OpenTelemetry
Use this page to configure OpenTelemetry (OTEL) trace and metric export from OngoingAI Gateway to an OTLP-compatible collector.
When to use this integration
- You run an observability stack that accepts OTLP data, such as Jaeger, Grafana Tempo, Datadog, Honeycomb, or a standalone OpenTelemetry Collector.
- You need distributed tracing across the gateway and upstream provider calls.
- You need gateway-level operational metrics for queue health and write reliability.
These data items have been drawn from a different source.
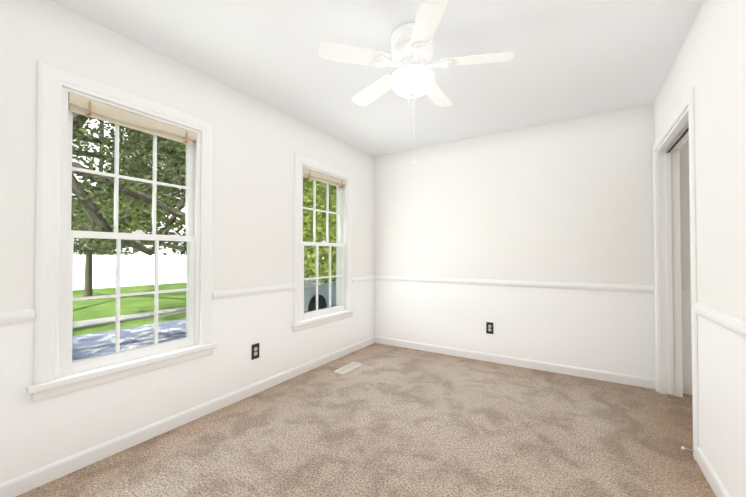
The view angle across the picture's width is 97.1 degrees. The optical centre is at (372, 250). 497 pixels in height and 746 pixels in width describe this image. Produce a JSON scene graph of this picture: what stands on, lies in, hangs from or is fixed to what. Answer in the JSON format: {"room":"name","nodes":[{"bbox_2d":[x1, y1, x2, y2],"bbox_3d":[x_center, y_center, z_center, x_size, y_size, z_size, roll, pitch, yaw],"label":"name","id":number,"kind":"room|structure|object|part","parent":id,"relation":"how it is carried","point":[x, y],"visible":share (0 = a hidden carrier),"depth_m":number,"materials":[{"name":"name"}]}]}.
{"room":"empty bedroom","nodes":[
{"label":"empty bedroom","id":0,"kind":"room"},
{"bbox_2d":[0,0,374,482],"bbox_3d":[-1.102,-0.040,2.664,0.140,2.440,4.280,-1,-1,32],"label":"wall","id":1,"kind":"structure","parent":0,"point":[257,144],"depth_m":2.23,"materials":[{"name":"white paint"}]},
{"bbox_2d":[0,308,34,325],"bbox_3d":[-1.871,0.313,1.282,0.022,0.064,0.789,-1,-1,32],"label":"trim","id":2,"kind":"structure","parent":1,"relation":"attached to","point":[23,315],"depth_m":1.56,"materials":[{"name":"white paint"}]},
{"bbox_2d":[26,60,218,402],"bbox_3d":[-1.462,-0.092,2.044,0.190,1.694,0.975,-1,-1,32],"label":"window","id":3,"kind":"structure","parent":1,"relation":"in","point":[78,104],"depth_m":1.85,"materials":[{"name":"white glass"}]},
{"bbox_2d":[85,101,90,117],"bbox_3d":[-1.572,-0.778,1.819,0.053,0.079,0.011,-1,-1,32],"label":"clip","id":4,"kind":"object","parent":3,"relation":"attached to","point":[89,115],"depth_m":1.81,"materials":[{"name":"brown"}]},
{"bbox_3d":[-1.481,-0.443,2.060,0.003,0.694,0.635,-1,-1,32],"label":"sash glass","id":5,"kind":"part","parent":3,"relation":"part of","materials":[{"name":"clear glass"}]},
{"bbox_3d":[-1.449,0.281,2.030,0.034,0.766,0.709,-1,-1,32],"label":"window sash","id":6,"kind":"part","parent":3,"relation":"part of","materials":[{"name":"white wood"}]},
{"bbox_3d":[-1.481,-0.448,2.060,0.034,0.766,0.709,-1,-1,32],"label":"window sash","id":7,"kind":"part","parent":3,"relation":"part of","materials":[{"name":"white wood"}]},
{"bbox_3d":[-1.449,0.268,2.030,0.003,0.678,0.635,-1,-1,32],"label":"sash glass","id":8,"kind":"part","parent":3,"relation":"part of","materials":[{"name":"clear glass"}]},
{"bbox_2d":[68,91,196,145],"bbox_3d":[-1.434,-0.792,2.036,0.046,0.100,0.685,-1,-1,32],"label":"shade","id":9,"kind":"object","parent":3,"relation":"attached to","point":[78,104],"depth_m":1.97,"materials":[{"name":"beige fabric"}]},
{"bbox_2d":[132,230,144,233],"bbox_3d":[-1.450,-0.113,2.037,0.026,0.022,0.060,-1,-1,32],"label":"lock","id":10,"kind":"object","parent":3,"relation":"attached to","point":[139,232],"visible":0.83,"depth_m":2.03,"materials":[{"name":"white paint"}]},
{"bbox_2d":[182,131,187,143],"bbox_3d":[-1.294,-0.772,2.263,0.053,0.079,0.011,-1,-1,32],"label":"clip","id":11,"kind":"object","parent":3,"relation":"attached to","point":[186,141],"depth_m":2.25,"materials":[{"name":"brown"}]},
{"bbox_2d":[0,336,375,496],"bbox_3d":[-1.037,1.136,2.607,0.013,0.085,4.000,-1,-1,32],"label":"baseboard","id":12,"kind":"structure","parent":1,"relation":"attached to","point":[26,482],"depth_m":2.03,"materials":[{"name":"white paint"}]},
{"bbox_2d":[212,283,294,299],"bbox_3d":[-0.953,0.334,2.744,0.022,0.064,0.813,-1,-1,32],"label":"trim","id":13,"kind":"structure","parent":1,"relation":"attached to","point":[228,293],"depth_m":2.67,"materials":[{"name":"white paint"}]},
{"bbox_2d":[251,343,258,359],"bbox_3d":[-0.971,0.836,2.722,0.008,0.122,0.074,-1,-1,32],"label":"electrical outlet","id":14,"kind":"object","parent":1,"relation":"attached to","point":[255,352],"visible":1,"depth_m":2.72,"materials":[{"name":"grey plastic"}]},
{"bbox_2d":[291,152,355,331],"bbox_3d":[-0.538,-0.071,3.515,0.190,1.694,0.975,-1,-1,32],"label":"trim","id":15,"kind":"structure","parent":1,"relation":"attached to","point":[300,162],"depth_m":3.42,"materials":[{"name":"white paint"}]},
{"bbox_2d":[302,166,345,319],"bbox_3d":[-0.531,-0.068,3.511,0.095,1.505,0.709,-1,-1,32],"label":"window","id":16,"kind":"structure","parent":1,"relation":"in","point":[325,178],"depth_m":3.57,"materials":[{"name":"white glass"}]},
{"bbox_3d":[-0.557,-0.422,3.532,0.003,0.694,0.635,-1,-1,32],"label":"sash glass","id":17,"kind":"part","parent":16,"relation":"part of","materials":[{"name":"clear glass"}]},
{"bbox_3d":[-0.525,0.289,3.502,0.003,0.678,0.635,-1,-1,32],"label":"sash glass","id":18,"kind":"part","parent":16,"relation":"part of","materials":[{"name":"clear glass"}]},
{"bbox_3d":[-0.557,-0.427,3.532,0.034,0.766,0.709,-1,-1,32],"label":"window sash","id":19,"kind":"part","parent":16,"relation":"part of","materials":[{"name":"white wood"}]},
{"bbox_3d":[-0.525,0.302,3.502,0.034,0.766,0.709,-1,-1,32],"label":"window sash","id":20,"kind":"part","parent":16,"relation":"part of","materials":[{"name":"white wood"}]},
{"bbox_2d":[303,166,345,187],"bbox_3d":[-0.510,-0.770,3.508,0.046,0.100,0.685,-1,-1,32],"label":"shade","id":21,"kind":"object","parent":16,"relation":"attached to","point":[314,175],"depth_m":3.47,"materials":[{"name":"beige fabric"}]},
{"bbox_2d":[352,275,374,282],"bbox_3d":[-0.118,0.353,4.073,0.022,0.064,0.478,-1,-1,32],"label":"trim","id":22,"kind":"structure","parent":1,"relation":"attached to","point":[371,277],"depth_m":4.06,"materials":[{"name":"white paint"}]},
{"bbox_2d":[16,343,715,496],"bbox_3d":[0.478,1.225,1.655,3.870,0.120,4.280,-1,-1,32],"label":"floor","id":23,"kind":"structure","parent":0,"point":[384,420],"depth_m":2.02,"materials":[{"name":"carpet"}]},
{"bbox_2d":[334,362,362,373],"bbox_3d":[-0.246,1.186,3.320,0.122,0.007,0.330,-1,-1,32],"label":"air vent register","id":24,"kind":"object","parent":23,"relation":"on","point":[348,367],"visible":1,"depth_m":3.31,"materials":[{"name":"white paint"}]},
{"bbox_2d":[50,0,704,155],"bbox_3d":[0.478,-1.334,1.691,3.870,0.120,4.280,-1,-1,32],"label":"ceiling","id":25,"kind":"structure","parent":0,"point":[572,59],"depth_m":2.12,"materials":[{"name":"white paint"}]},
{"bbox_2d":[319,0,513,165],"bbox_3d":[0.257,-0.901,1.981,1.074,0.738,1.028,-1,-1,32],"label":"fan","id":26,"kind":"object","parent":25,"relation":"hanging from","point":[412,47],"visible":1,"depth_m":1.85,"materials":[{"name":"metal"},{"name":"wood"},{"name":"glass"}]},
{"bbox_3d":[-0.096,-1.076,1.818,0.306,0.046,0.365,-1,-1,32],"label":"blade","id":27,"kind":"part","parent":26,"relation":"part of","materials":[{"name":"white wood"}]},
{"bbox_3d":[0.007,-1.070,2.223,0.396,0.046,0.218,-1,-1,32],"label":"blade","id":28,"kind":"part","parent":26,"relation":"part of","materials":[{"name":"white wood"}]},
{"bbox_3d":[0.234,-1.146,1.948,0.248,0.250,0.248,-1,-1,32],"label":"motor","id":29,"kind":"part","parent":26,"relation":"part of","materials":[{"name":"white metal"}]},
{"bbox_3d":[0.234,-0.974,1.946,0.258,0.105,0.258,-1,-1,32],"label":"lamp shade","id":30,"kind":"part","parent":26,"relation":"part of","materials":[{"name":"white glass"}]},
{"bbox_3d":[0.255,-1.079,1.594,0.304,0.046,0.366,-1,-1,32],"label":"blade","id":31,"kind":"part","parent":26,"relation":"part of","materials":[{"name":"white wood"}]},
{"bbox_3d":[0.428,-1.069,2.251,0.128,0.046,0.394,-1,-1,32],"label":"blade","id":32,"kind":"part","parent":26,"relation":"part of","materials":[{"name":"white wood"}]},
{"bbox_3d":[0.579,-1.075,1.858,0.395,0.046,0.215,-1,-1,32],"label":"blade","id":33,"kind":"part","parent":26,"relation":"part of","materials":[{"name":"white wood"}]},
{"bbox_2d":[375,104,691,394],"bbox_3d":[1.578,-0.029,3.426,3.870,2.440,0.140,-1,-1,32],"label":"wall","id":34,"kind":"structure","parent":0,"point":[568,201],"depth_m":3.31,"materials":[{"name":"white paint"}]},
{"bbox_2d":[486,322,492,333],"bbox_3d":[1.252,0.834,3.531,0.074,0.122,0.008,-1,-1,32],"label":"electrical outlet","id":35,"kind":"object","parent":34,"relation":"attached to","point":[489,327],"visible":1,"depth_m":3.53,"materials":[{"name":"grey plastic"}]},
{"bbox_2d":[375,275,653,292],"bbox_3d":[1.213,0.345,3.553,2.830,0.064,0.023,-1,-1,32],"label":"trim","id":36,"kind":"structure","parent":34,"relation":"attached to","point":[515,283],"depth_m":3.32,"materials":[{"name":"white paint"}]},
{"bbox_2d":[376,336,655,388],"bbox_3d":[1.226,1.150,3.534,2.800,0.085,0.023,-1,-1,32],"label":"baseboard","id":37,"kind":"structure","parent":34,"relation":"attached to","point":[626,379],"depth_m":3.31,"materials":[{"name":"white paint"}]},
{"bbox_2d":[654,0,745,496],"bbox_3d":[1.414,-0.063,1.085,0.140,2.440,4.280,-1,-1,32],"label":"wall","id":38,"kind":"structure","parent":0,"point":[709,65],"depth_m":1.53,"materials":[{"name":"white paint"}]},
{"bbox_2d":[653,87,698,459],"bbox_3d":[2.133,0.133,2.293,0.208,2.082,1.139,-1,-1,32],"label":"door frame","id":39,"kind":"structure","parent":38,"relation":"in","point":[667,277],"depth_m":2.67,"materials":[{"name":"white paint"}]},
{"bbox_2d":[696,447,730,496],"bbox_3d":[1.048,1.108,0.630,0.013,0.085,2.808,-1,-1,32],"label":"baseboard","id":40,"kind":"structure","parent":38,"relation":"attached to","point":[718,488],"depth_m":1.62,"materials":[{"name":"white paint"}]},
{"bbox_2d":[692,302,745,338],"bbox_3d":[1.044,0.304,0.644,0.022,0.064,2.808,-1,-1,32],"label":"trim","id":41,"kind":"structure","parent":38,"relation":"attached to","point":[737,326],"depth_m":1.47,"materials":[{"name":"white paint"}]},
{"label":"outside","id":42,"kind":"structure","parent":0,"visible":0},
{"bbox_2d":[71,112,336,360],"bbox_3d":[-37.746,-4.333,29.275,89.560,13.670,130.000,-1,-1,32],"label":"outdoor view","id":43,"kind":"object","parent":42,"point":[91,215],"depth_m":6.78,"materials":[{"name":"green plant"}]}
]}
- You want tenant-scoped span attributes for multi-tenant observability filtering.
How it works
When enabled, the gateway creates two OTLP HTTP exporters at startup:
- A trace exporter that batches and sends spans to your collector.
- A metric exporter that periodically pushes counters and gauges.
The gateway wraps its HTTP server and upstream transport with OpenTelemetry instrumentation. Each inbound request produces a server span, and each upstream proxy call produces a client span as a child of the server span. After authentication completes, a span enrichment middleware adds tenant identity attributes to the active span.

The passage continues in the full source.